Known Limitations & Gotchas

Fusion-specific

  • Clear the target cache when switching platforms. Run
    rm -rf target/
    before compiling against a new platform. Fusion caches warehouse schemas in the target directory, and stale schemas from the source platform can cause false column-not-found errors.
  • Versioned models and unit tests. As of Fusion 2.0, unit tests on versioned models (models with
    versions:
    in their YAML) may fail with
    dbt1048
    errors. Workaround: test non-versioned models, or test versioned models through their non-versioned intermediate dependencies.
  • dbtf show --select
    validates against warehouse schema.
    If models haven't been materialized on the target platform yet, use
    dbtf show --inline "SELECT ..."
    for direct warehouse queries instead.
  • Python models: Fusion validates
    dbt.ref()
    even when disabled.
    Disabling a Python model does not prevent Fusion from validating its
    dbt.ref()
    calls (
    dbt1062
    ). Workaround: comment out the
    dbt.ref()
    lines or remove the Python models if they're not relevant to the migration.
  • See the full list of Fusion limitations at https://docs.getdbt.com/docs/fusion/supported-features#limitations — these must be adhered to since Fusion is required for this workflow.

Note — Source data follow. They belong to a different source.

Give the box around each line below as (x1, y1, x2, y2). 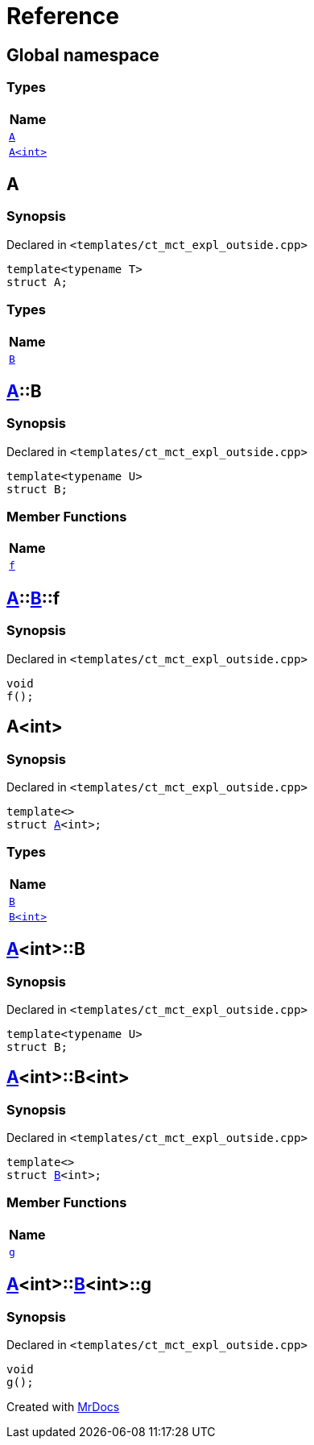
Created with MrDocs (6, 1400, 120, 1414)
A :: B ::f (6, 588, 60, 608)
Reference (6, 2, 119, 30)
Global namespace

Cross-platform data differences

  • Sample datasets may differ between platforms. Even "standard" datasets like TPCH can have minor schema or data differences across platforms (e.g., column names, data types, row counts). When using sample data for migration testing, verify the source data schema on both platforms before assuming 1:1 equivalence.
  • Platform-specific config keys are not errors until Fusion flags them. Keys like
    snowflake_warehouse
    or
    cluster_by
    won't cause Fusion compile errors on the source platform — they'll only surface when compiling against the target. Don't pre-remove them.